»»

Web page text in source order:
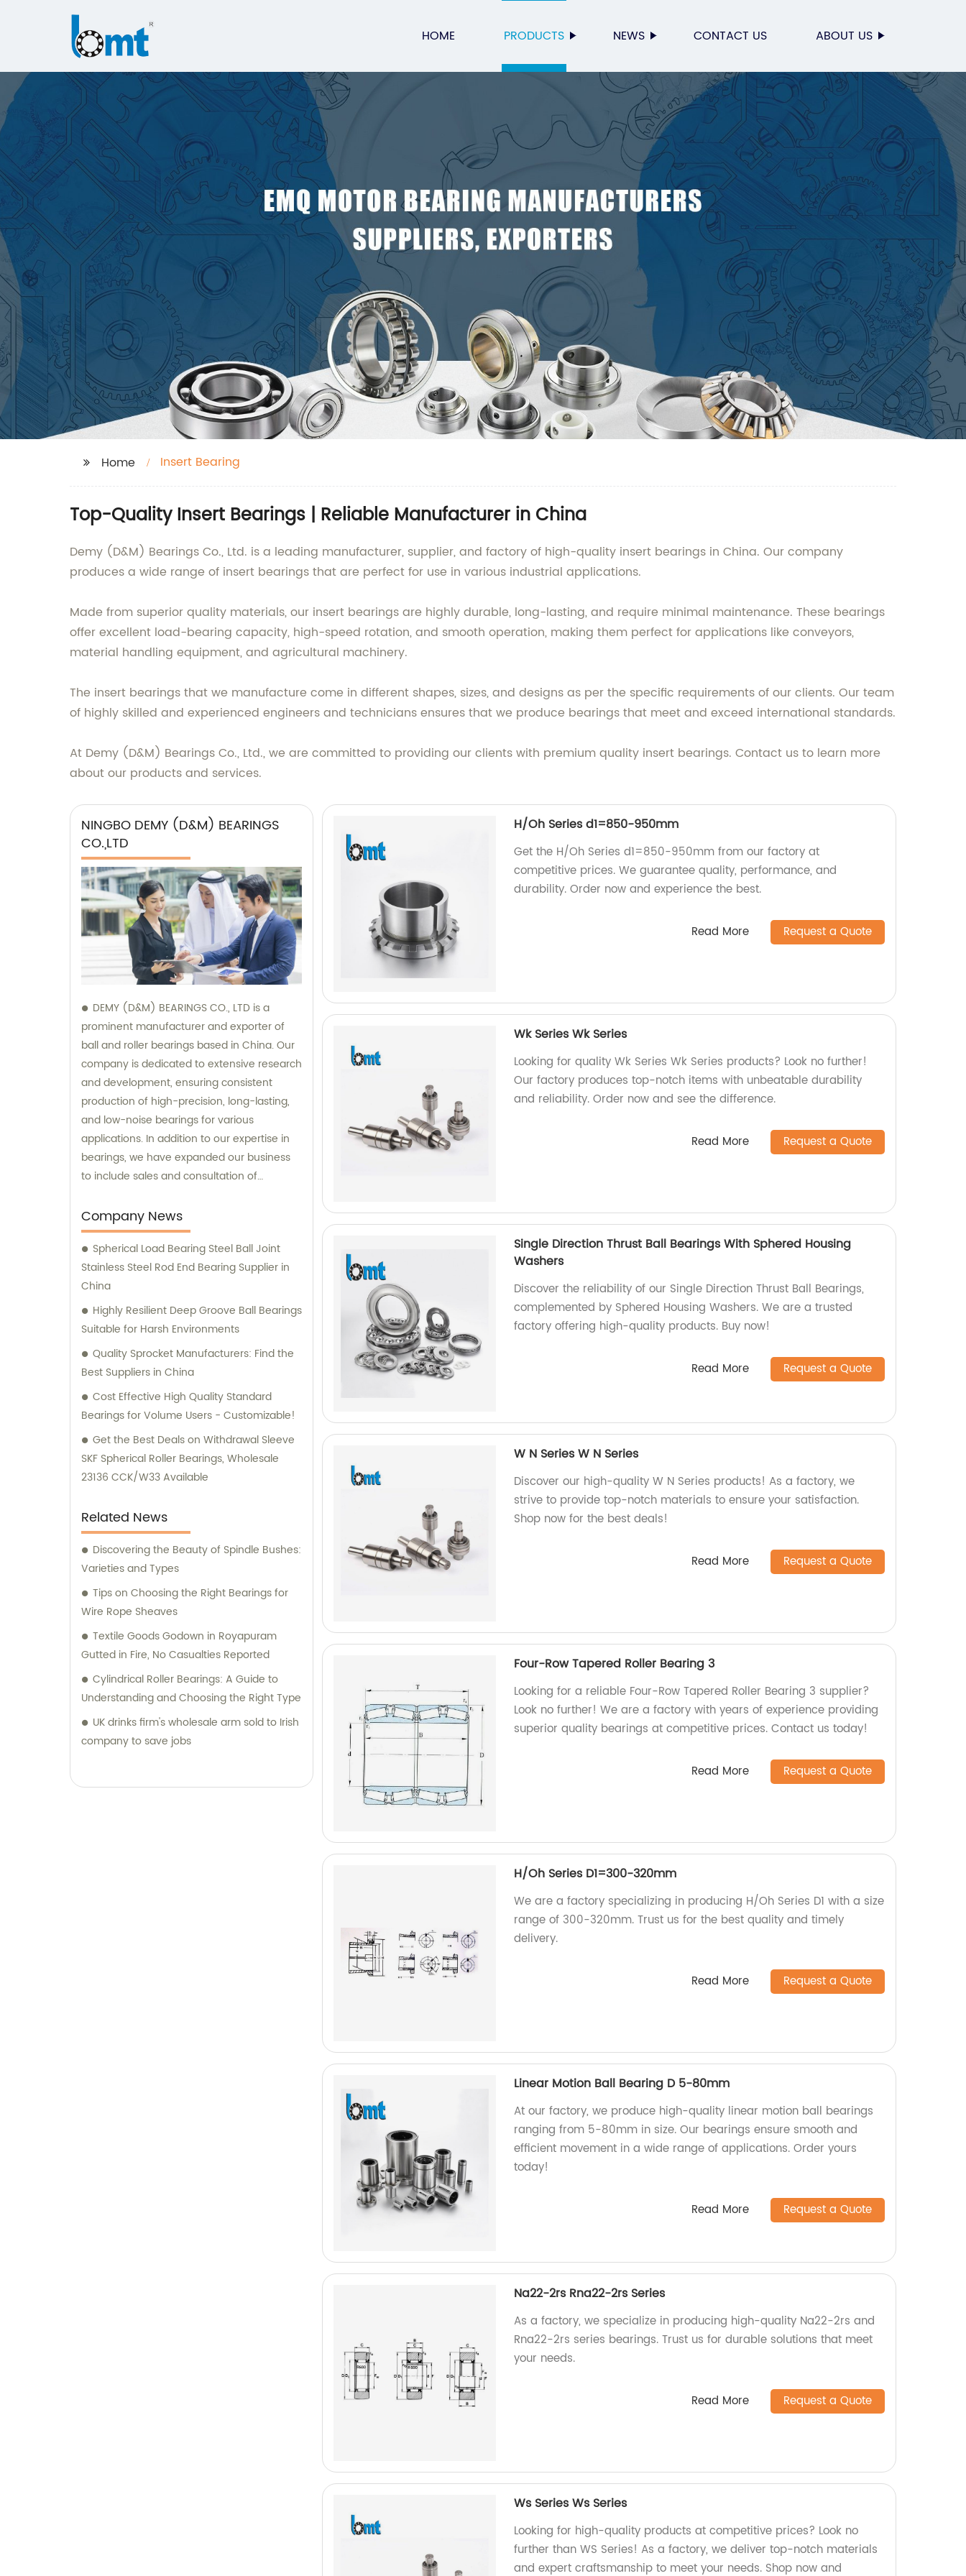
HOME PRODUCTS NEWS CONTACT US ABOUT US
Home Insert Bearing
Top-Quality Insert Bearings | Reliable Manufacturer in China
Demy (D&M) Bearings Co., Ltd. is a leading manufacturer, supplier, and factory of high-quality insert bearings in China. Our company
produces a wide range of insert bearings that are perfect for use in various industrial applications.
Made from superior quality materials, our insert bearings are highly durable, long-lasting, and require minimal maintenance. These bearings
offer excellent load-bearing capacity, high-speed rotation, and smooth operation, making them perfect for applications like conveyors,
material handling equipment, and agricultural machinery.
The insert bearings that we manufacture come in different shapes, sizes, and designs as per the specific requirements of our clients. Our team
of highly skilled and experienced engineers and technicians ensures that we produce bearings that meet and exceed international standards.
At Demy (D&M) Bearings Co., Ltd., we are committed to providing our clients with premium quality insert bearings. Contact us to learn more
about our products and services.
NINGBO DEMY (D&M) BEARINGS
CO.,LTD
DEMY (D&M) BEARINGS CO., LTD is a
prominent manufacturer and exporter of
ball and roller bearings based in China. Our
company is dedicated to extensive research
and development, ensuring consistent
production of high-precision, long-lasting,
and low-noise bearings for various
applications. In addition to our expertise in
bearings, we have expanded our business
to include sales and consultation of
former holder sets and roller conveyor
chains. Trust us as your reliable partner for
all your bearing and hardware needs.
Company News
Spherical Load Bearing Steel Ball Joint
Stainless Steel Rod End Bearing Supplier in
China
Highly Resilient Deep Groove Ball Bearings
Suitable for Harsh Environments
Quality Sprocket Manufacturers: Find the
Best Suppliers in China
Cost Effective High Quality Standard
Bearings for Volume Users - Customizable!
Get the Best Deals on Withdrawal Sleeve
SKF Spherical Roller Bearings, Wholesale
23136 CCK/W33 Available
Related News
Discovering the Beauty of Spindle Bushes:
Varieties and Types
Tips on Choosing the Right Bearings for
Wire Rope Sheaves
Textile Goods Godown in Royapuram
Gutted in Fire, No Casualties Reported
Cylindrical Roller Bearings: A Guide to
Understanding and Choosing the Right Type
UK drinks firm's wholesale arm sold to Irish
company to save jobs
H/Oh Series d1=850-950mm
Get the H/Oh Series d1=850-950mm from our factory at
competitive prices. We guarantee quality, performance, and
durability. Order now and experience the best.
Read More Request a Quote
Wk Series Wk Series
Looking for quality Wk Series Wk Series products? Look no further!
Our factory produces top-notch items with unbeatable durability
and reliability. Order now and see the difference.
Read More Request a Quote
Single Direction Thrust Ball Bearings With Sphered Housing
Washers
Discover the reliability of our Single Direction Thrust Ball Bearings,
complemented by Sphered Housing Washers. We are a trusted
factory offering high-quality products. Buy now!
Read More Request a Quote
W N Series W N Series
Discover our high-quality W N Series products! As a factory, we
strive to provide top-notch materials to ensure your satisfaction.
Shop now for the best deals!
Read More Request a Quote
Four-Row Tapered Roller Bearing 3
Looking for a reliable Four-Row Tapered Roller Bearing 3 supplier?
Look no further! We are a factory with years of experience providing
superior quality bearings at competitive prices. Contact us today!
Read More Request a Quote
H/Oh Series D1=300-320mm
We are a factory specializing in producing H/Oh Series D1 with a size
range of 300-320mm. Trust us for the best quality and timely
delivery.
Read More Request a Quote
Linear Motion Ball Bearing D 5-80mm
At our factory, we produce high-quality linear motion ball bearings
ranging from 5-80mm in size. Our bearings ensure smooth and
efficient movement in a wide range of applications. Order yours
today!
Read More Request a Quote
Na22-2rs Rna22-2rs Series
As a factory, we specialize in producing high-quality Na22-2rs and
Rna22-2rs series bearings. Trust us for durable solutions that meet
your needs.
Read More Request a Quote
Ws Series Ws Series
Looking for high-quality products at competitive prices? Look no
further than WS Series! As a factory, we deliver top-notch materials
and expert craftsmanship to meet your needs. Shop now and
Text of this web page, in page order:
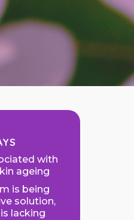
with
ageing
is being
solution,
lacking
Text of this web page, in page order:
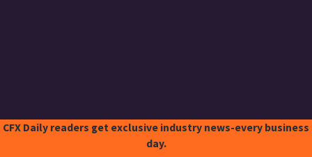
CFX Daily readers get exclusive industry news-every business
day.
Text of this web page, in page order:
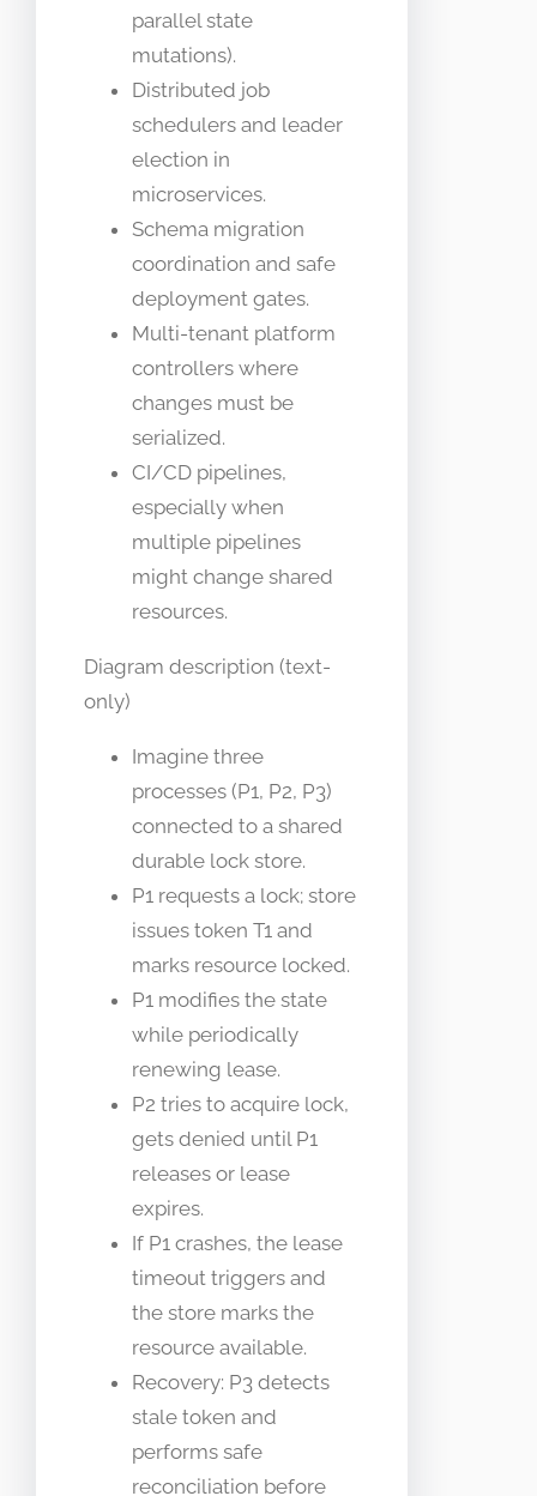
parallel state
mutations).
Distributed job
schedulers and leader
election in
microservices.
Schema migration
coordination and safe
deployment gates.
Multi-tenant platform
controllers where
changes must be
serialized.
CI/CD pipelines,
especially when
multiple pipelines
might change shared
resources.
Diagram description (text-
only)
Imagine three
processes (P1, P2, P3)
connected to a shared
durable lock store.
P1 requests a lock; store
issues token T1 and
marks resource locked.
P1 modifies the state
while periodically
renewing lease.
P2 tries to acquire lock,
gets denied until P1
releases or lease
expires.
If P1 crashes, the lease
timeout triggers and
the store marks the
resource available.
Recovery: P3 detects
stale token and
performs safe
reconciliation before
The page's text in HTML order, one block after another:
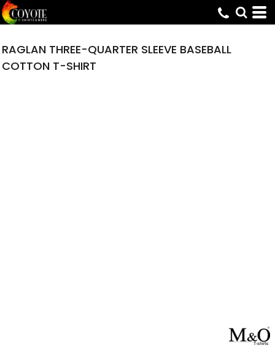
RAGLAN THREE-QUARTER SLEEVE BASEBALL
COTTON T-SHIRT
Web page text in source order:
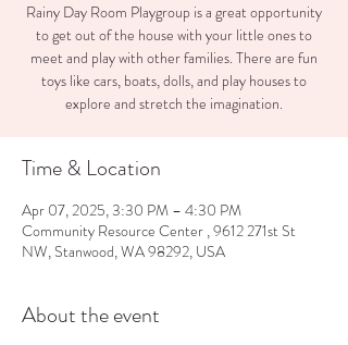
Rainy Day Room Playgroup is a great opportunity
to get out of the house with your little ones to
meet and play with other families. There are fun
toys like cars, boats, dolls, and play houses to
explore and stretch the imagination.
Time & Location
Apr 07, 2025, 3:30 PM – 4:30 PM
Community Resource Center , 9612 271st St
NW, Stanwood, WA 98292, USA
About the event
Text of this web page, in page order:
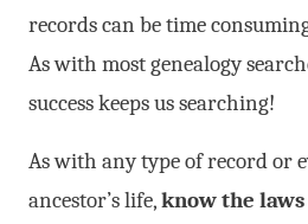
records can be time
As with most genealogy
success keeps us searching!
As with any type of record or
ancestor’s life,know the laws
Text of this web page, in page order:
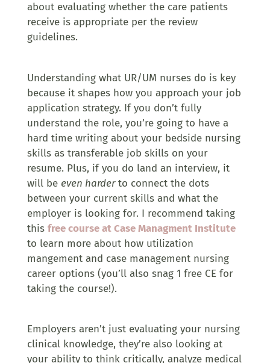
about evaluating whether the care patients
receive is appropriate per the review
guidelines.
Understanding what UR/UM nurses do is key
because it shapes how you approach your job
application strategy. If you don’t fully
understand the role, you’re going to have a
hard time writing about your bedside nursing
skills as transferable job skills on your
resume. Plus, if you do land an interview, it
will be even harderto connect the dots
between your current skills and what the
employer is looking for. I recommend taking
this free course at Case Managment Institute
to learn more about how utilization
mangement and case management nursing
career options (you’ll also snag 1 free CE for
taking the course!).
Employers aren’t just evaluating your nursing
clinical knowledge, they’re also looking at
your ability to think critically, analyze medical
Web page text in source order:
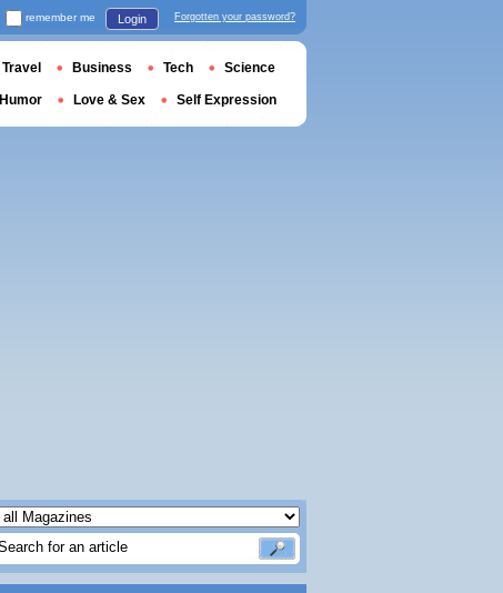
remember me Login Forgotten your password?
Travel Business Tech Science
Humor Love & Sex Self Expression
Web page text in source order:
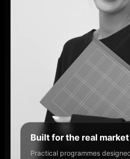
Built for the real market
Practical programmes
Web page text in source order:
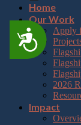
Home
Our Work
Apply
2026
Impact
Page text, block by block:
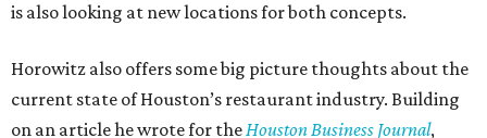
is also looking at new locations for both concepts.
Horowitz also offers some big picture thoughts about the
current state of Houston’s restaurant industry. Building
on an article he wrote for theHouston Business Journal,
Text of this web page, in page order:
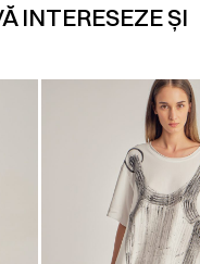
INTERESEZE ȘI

««

The answer should contain only the lines from the one with "your ability to" through the last line of the material, given word for word and without pictures.

Result of this task:
your ability to think critically, analyze medical
Web page text in source order:
remember me Login Forgotten your password?
Travel Business Tech Science
Humor Love & Sex Self Expression
Web page text in source order:
Built for the real market
Practical programmes
Web page text in source order:
Home
Our Work
Apply
2026
Impact
Page text, block by block:
is also looking at new locations for both concepts.
Horowitz also offers some big picture thoughts about the
current state of Houston’s restaurant industry. Building
on an article he wrote for theHouston Business Journal,
Text of this web page, in page order:
INTERESEZE ȘI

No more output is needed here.